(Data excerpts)
◆ ◆ ◆

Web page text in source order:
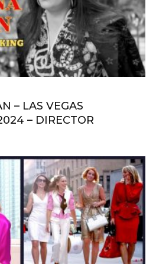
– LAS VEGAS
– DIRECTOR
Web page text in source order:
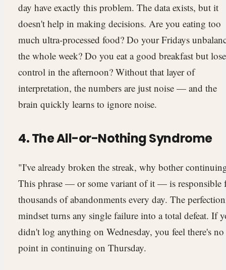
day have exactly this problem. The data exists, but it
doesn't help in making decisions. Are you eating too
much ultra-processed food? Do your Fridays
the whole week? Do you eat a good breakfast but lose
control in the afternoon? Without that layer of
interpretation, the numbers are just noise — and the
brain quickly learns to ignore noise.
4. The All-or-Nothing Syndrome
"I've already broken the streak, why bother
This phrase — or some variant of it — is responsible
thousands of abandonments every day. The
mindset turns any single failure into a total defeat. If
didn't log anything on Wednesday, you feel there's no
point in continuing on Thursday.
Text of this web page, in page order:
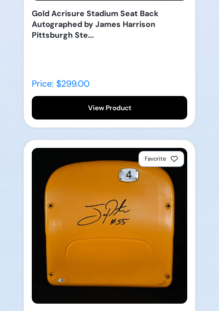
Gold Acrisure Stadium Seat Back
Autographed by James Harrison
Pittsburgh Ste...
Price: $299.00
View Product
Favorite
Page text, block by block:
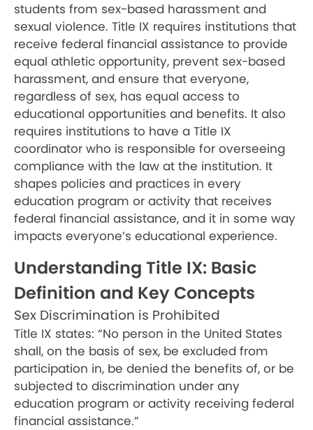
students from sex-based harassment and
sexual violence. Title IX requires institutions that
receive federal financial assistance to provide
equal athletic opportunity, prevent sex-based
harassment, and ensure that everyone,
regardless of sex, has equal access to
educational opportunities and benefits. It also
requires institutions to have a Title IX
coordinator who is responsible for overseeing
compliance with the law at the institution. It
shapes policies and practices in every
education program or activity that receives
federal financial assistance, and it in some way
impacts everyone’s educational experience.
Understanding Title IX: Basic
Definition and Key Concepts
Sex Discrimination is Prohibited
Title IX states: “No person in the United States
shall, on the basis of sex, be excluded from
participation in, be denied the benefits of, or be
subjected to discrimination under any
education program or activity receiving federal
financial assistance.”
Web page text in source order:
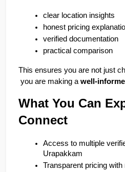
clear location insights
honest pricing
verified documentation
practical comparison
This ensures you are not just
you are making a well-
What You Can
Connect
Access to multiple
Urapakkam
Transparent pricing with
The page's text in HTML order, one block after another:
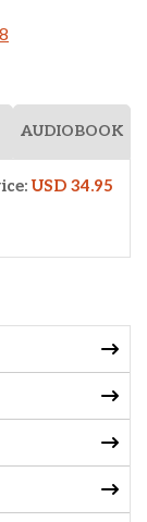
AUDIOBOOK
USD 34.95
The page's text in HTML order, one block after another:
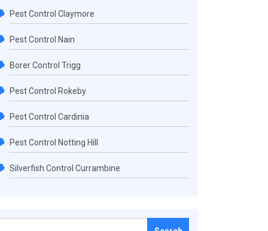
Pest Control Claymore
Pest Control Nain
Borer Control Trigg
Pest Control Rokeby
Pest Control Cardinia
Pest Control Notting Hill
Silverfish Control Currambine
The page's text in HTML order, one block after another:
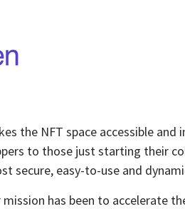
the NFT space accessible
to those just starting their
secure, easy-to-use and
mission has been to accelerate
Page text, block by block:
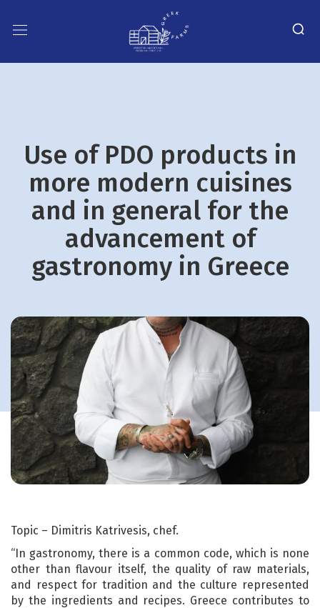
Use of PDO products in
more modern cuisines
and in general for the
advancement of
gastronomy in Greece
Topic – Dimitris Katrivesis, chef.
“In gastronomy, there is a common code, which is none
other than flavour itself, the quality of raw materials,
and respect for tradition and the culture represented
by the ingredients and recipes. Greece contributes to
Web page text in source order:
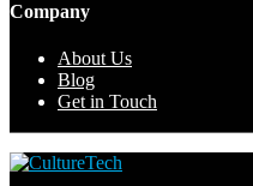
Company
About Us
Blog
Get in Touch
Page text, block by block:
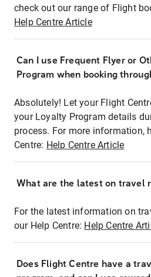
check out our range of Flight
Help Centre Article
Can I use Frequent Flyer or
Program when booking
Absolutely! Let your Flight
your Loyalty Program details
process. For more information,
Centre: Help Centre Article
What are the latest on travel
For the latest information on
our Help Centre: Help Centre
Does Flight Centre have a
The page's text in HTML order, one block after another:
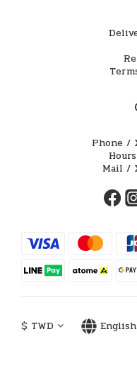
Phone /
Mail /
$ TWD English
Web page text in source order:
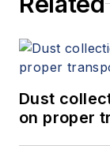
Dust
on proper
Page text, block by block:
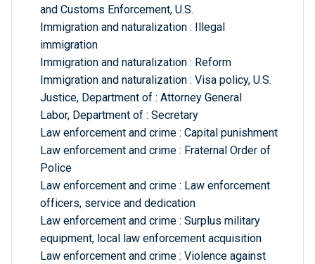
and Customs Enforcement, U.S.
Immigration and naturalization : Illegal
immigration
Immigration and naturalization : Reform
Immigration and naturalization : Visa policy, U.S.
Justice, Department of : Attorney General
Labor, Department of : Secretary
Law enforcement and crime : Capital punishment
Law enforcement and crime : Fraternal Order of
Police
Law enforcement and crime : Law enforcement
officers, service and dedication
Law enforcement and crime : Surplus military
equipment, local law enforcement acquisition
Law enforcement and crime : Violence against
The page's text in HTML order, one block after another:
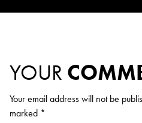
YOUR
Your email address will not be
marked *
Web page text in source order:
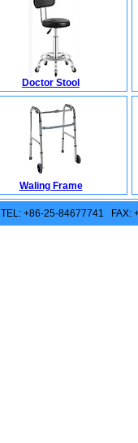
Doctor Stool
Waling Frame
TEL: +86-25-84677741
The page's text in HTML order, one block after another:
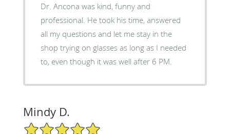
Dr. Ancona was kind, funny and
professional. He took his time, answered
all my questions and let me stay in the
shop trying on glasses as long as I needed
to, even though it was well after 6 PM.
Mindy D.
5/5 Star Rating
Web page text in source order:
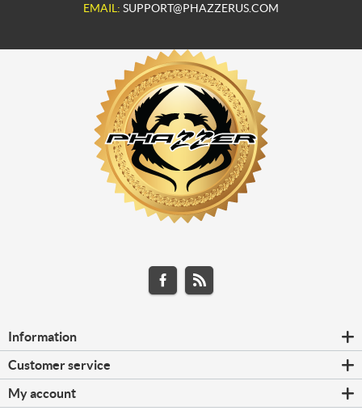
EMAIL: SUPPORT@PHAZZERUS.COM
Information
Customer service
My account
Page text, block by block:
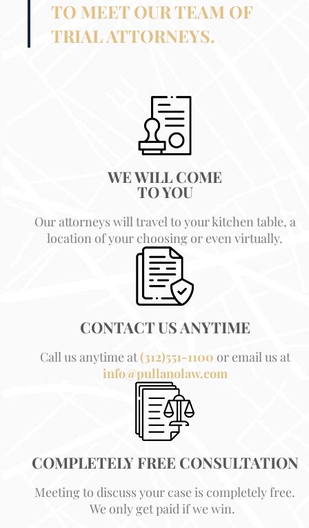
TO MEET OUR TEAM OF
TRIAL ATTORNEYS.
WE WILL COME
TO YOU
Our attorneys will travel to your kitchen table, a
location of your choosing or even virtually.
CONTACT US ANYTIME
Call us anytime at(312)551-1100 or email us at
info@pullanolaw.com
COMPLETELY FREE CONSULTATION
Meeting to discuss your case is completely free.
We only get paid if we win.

◆ ◆ ◆

- **Directions**
Skip the pictures, then write out every entry exactly.

- **Exercise result**
Web page text in source order:
– LAS VEGAS
– DIRECTOR
Web page text in source order:
day have exactly this problem. The data exists, but it
doesn't help in making decisions. Are you eating too
much ultra-processed food? Do your Fridays
the whole week? Do you eat a good breakfast but lose
control in the afternoon? Without that layer of
interpretation, the numbers are just noise — and the
brain quickly learns to ignore noise.
4. The All-or-Nothing Syndrome
"I've already broken the streak, why bother
This phrase — or some variant of it — is responsible
thousands of abandonments every day. The
mindset turns any single failure into a total defeat. If
didn't log anything on Wednesday, you feel there's no
point in continuing on Thursday.
Text of this web page, in page order:
Gold Acrisure Stadium Seat Back
Autographed by James Harrison
Pittsburgh Ste...
Price: $299.00
View Product
Favorite
Page text, block by block:
students from sex-based harassment and
sexual violence. Title IX requires institutions that
receive federal financial assistance to provide
equal athletic opportunity, prevent sex-based
harassment, and ensure that everyone,
regardless of sex, has equal access to
educational opportunities and benefits. It also
requires institutions to have a Title IX
coordinator who is responsible for overseeing
compliance with the law at the institution. It
shapes policies and practices in every
education program or activity that receives
federal financial assistance, and it in some way
impacts everyone’s educational experience.
Understanding Title IX: Basic
Definition and Key Concepts
Sex Discrimination is Prohibited
Title IX states: “No person in the United States
shall, on the basis of sex, be excluded from
participation in, be denied the benefits of, or be
subjected to discrimination under any
education program or activity receiving federal
financial assistance.”
Web page text in source order:
clear location insights
honest pricing
verified documentation
practical comparison
This ensures you are not just
you are making a well-
What You Can
Connect
Access to multiple
Urapakkam
Transparent pricing with
The page's text in HTML order, one block after another:
AUDIOBOOK
USD 34.95
The page's text in HTML order, one block after another:
Pest Control Claymore
Pest Control Nain
Borer Control Trigg
Pest Control Rokeby
Pest Control Cardinia
Pest Control Notting Hill
Silverfish Control Currambine
The page's text in HTML order, one block after another:
the NFT space accessible
to those just starting their
secure, easy-to-use and
mission has been to accelerate
Page text, block by block:
Use of PDO products in
more modern cuisines
and in general for the
advancement of
gastronomy in Greece
Topic – Dimitris Katrivesis, chef.
“In gastronomy, there is a common code, which is none
other than flavour itself, the quality of raw materials,
and respect for tradition and the culture represented
by the ingredients and recipes. Greece contributes to
Web page text in source order:
Company
About Us
Blog
Get in Touch
Page text, block by block:
check out our range of Flight
Help Centre Article
Can I use Frequent Flyer or
Program when booking
Absolutely! Let your Flight
your Loyalty Program details
process. For more information,
Centre: Help Centre Article
What are the latest on travel
For the latest information on
our Help Centre: Help Centre
Does Flight Centre have a
The page's text in HTML order, one block after another:
Phone /
Mail /
$ TWD English
Web page text in source order:
Dust
on proper
Page text, block by block:
and Customs Enforcement, U.S.
Immigration and naturalization : Illegal
immigration
Immigration and naturalization : Reform
Immigration and naturalization : Visa policy, U.S.
Justice, Department of : Attorney General
Labor, Department of : Secretary
Law enforcement and crime : Capital punishment
Law enforcement and crime : Fraternal Order of
Police
Law enforcement and crime : Law enforcement
officers, service and dedication
Law enforcement and crime : Surplus military
equipment, local law enforcement acquisition
Law enforcement and crime : Violence against
The page's text in HTML order, one block after another:
YOUR
Your email address will not be
marked *
Web page text in source order:
Doctor Stool
Waling Frame
TEL: +86-25-84677741
The page's text in HTML order, one block after another:
Dr. Ancona was kind, funny and
professional. He took his time, answered
all my questions and let me stay in the
shop trying on glasses as long as I needed
to, even though it was well after 6 PM.
Mindy D.
5/5 Star Rating
Web page text in source order:
EMAIL: SUPPORT@PHAZZERUS.COM
Information
Customer service
My account
Page text, block by block:
TO MEET OUR TEAM OF
TRIAL ATTORNEYS.
WE WILL COME
TO YOU
Our attorneys will travel to your kitchen table, a
location of your choosing or even virtually.
CONTACT US ANYTIME
Call us anytime at(312)551-1100 or email us at
info@pullanolaw.com
COMPLETELY FREE CONSULTATION
Meeting to discuss your case is completely free.
We only get paid if we win.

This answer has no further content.